About 80,000 people were being treated in hospital, while 1.05 million left homeless by the quakes were in temporary shelters, Turkish Vice President Fuat Oktay told reporters overnight.
Across the devastated region, people waited for news of missing loved ones. Soner Zamir and Sevde Nur Zamir were squatting on Saturday in front of a mangled building in Kahramanmaras where his parents and grandparents lived.
“Some people came out yesterday but now there is no hope. This building is too shattered for life,” Zamir said.
New graves
New graves covered a hillside outside Gaziantep, some marked with flowers or small Turkish flags flapping in the breeze.
A young woman squatted next to one, holding her face. By another, a woman broke down in sobs as a boy tried to comfort her. Beyond them, rows of freshly dug graves were laid out, waiting to be filled as the city prepared to bury its dead.
Among the living, survivors feared disease, with basic infrastructure smashed.
“If people don’t die here under the rubble, they’ll die from injuries, if not they will die from infection. There is no toilet here. It is a big problem,” said Gizem, a rescue worker from the southeastern province of Sanliurfa.
UN aid chief Martin Griffiths, who described the earthquake as “the worst event in 100 years in this region”, praised Turkey’s emergency response, saying it was his experience that people in disaster zones were always disappointed early in relief efforts.
In an interview with Sky News that, he said: “I am sure (the death toll) will double or more.”
Erdogan
The disaster hit as Erdogan prepares for national elections scheduled to be held by June, and at a time when his popularity was already eroding amid the soaring cost of living and a slumping Turkish currency.
Even before the quake, the vote was seen as Erdogan’s toughest challenge in two decades in power.
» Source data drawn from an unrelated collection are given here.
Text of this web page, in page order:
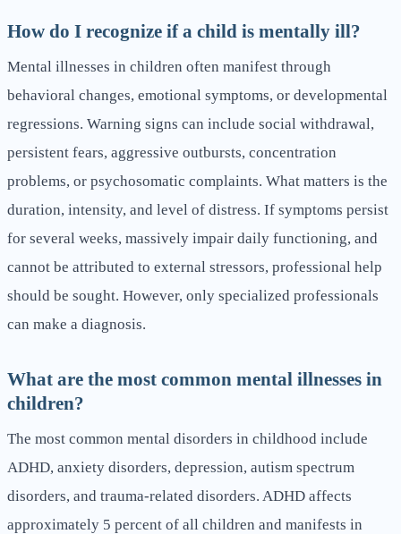
How do I recognize if a child is mentally ill?
Mental illnesses in children often manifest through
behavioral changes, emotional symptoms, or developmental
regressions. Warning signs can include social withdrawal,
persistent fears, aggressive outbursts, concentration
problems, or psychosomatic complaints. What matters is the
duration, intensity, and level of distress. If symptoms persist
for several weeks, massively impair daily functioning, and
cannot be attributed to external stressors, professional help
should be sought. However, only specialized professionals
can make a diagnosis.
What are the most common mental illnesses in
children?
The most common mental disorders in childhood include
ADHD, anxiety disorders, depression, autism spectrum
disorders, and trauma-related disorders. ADHD affects
approximately 5 percent of all children and manifests in

Since the disaster he has called for solidarity and condemned what he called “negative campaigns for political interest”.
People in the quake zone and opposition politicians have accused the government of a slow and inadequate relief early on and critics have said the army, which played a main role after a 1999 earthquake, was not involved fast enough.
Erdogan has acknowledged some problems with Turkey’s initial response, notably getting aid into a region where transport links were damaged but said the situation was subsequently brought under control.
Questions are also starting to be asked about the soundness of buildings in the quake-hit zone.
State prosecutors in Kahramanmaras said they would investigate the collapse of buildings and any irregularities in their construction. Police detained a contractor who built a 12-story upmarket apartment block that collapsed in Hatay, as he waited to board a plane in Istanbul.
Monday’s 7.8 magnitude quake, with several powerful aftershocks across Turkey and Syria, ranks as the world’s seventh-deadliest natural disaster this century, approaching the 31,000 killed by a quake in neighboring Iran in 2003.
With a death toll so far of 21,848 inside Turkey, it is the country’s deadliest earthquake since 1939. More than 3,500 have died in Syria, where death tolls have not been updated since Friday.
Syria
In Syria, people waiting for news of family members stood solemnly by mounds of crushed concrete and twisted metal.
Many residents of rebel-held northwest Syria had already been displaced from other parts of the country that were taken back by pro-government forces during the ongoing civil war but are now being made homeless again.
“On the first day we slept in the streets. The second day we slept in our cars. Then we slept in other people’s homes,” said Ramadan Sleiman, 28, whose family had fled eastern Syria to the town of Jandaris, which was badly damaged in the quake.
Dozens of planeloads of aid have arrived in areas held by the Syrian government since Monday but little has reached the northwest, the worst-affected area.
In normal times, UN delivers aid to the region across the border with Turkey via a single checkpoint, a policy that Damascus criticizes as violating its sovereignty.